David Bernstein rejoiced that he had stymied this flow of cash – reportedly £6,000 per week – to a player not even on the fringes of a first-team place. Bernstein is a gentleman, a man to whom a deal is a deal, but in professing City’s new-found pragmatism and parsimony, he inadvertently cast Clough as avaricious, another example of player putting himself before club.
Until Clough joined City in January 1996 for £1 million from Liverpool, he was – for a footballer anyway – a surprisingly popular figure. We had known him since a boy. He was the thin, dark-haired youth half-smiling on family photographs next to his famous dad. Secretly, we all felt a bit sorry for him. Brian Clough was great on television, but imagine him in your front room, every night! Nigel became a neat, intelligent professional footballer, while off the field he was patently not a chip off the old block. He spoke quietly and sensibly, without the extravagant gestures and rhetoric of his father.

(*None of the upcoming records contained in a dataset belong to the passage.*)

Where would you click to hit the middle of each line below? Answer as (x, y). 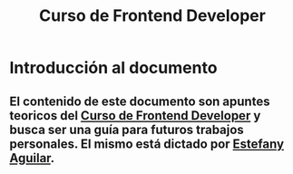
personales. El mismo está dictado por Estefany (146, 144)
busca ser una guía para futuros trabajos (127, 129)
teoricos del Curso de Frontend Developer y (135, 116)
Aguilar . (32, 158)
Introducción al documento (113, 68)
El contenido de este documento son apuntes (140, 101)
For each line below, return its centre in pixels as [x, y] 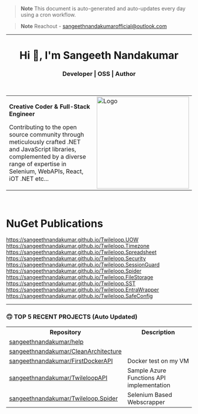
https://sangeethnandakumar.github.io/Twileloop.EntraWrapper [82, 290]
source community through [47, 135]
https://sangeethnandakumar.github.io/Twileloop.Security [76, 259]
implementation [149, 385]
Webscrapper [146, 402]
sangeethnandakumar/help [46, 342]
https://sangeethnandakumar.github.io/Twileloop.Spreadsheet [81, 252]
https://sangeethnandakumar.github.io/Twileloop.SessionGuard [83, 265]
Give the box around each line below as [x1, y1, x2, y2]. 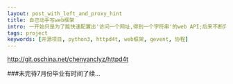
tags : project [7, 29, 49, 37]
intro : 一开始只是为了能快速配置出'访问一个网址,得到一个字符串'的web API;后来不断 [7, 23, 223, 30]
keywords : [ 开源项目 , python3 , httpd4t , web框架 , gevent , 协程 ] [7, 36, 189, 43]
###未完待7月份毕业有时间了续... [7, 69, 101, 78]
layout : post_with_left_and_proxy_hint [7, 10, 123, 17]
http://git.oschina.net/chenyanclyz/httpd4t [7, 55, 129, 63]
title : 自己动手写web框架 [7, 17, 75, 24]
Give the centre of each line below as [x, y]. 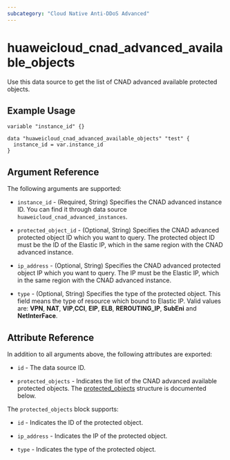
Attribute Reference [51, 337]
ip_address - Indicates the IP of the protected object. [92, 436]
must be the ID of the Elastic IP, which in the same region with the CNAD [120, 245]
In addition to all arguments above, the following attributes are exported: [110, 354]
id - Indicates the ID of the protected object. [80, 422]
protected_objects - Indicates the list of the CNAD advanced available [117, 381]
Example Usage [41, 110]
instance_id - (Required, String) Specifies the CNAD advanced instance [119, 202]

City fans were delighted when he signed, because above all else they exalt the ball-player. They were also encouraged that he had taken a drop in wages (thought to be £2,000 per week) to join. He scored on his home début but thereafter his form was inconsistent. City were relegated in May 1996 and when Frank Clark replaced Alan Ball as manager he believed Gio Kinkladze and Clough were not compatible in the same team. Clough played just 19 games in the 1996–97 season and last season did not make one appearance for City, though he was loaned to Sheffield Wednesday and Nottingham Forest.
Clough has spent most of his life in close proximity to journalists. He is cautious, not rude or evasive, but vigilant. He had not been forewarned that we would talk at length about City. Clearly, he would rather we didn’t. His eyes narrow, there is an invisible fire beneath his chair. ‘I got on with most people at City. I would like to think that I could call Joe Royle tomorrow and he would sort me out with a match ticket if I wanted one,’ he says.
He is oblivious to the ill-feeling that has developed since he left the club. He does not look surprised, or particularly upset. He has been in the game a long while, he knows the capricious nature of the supporter. A stern look suddenly falls across his face, perhaps he senses a set-up, that I want him to ‘clear his name’ and speak disparagingly about City. ‘I’m not going to have a go at City,’ he says.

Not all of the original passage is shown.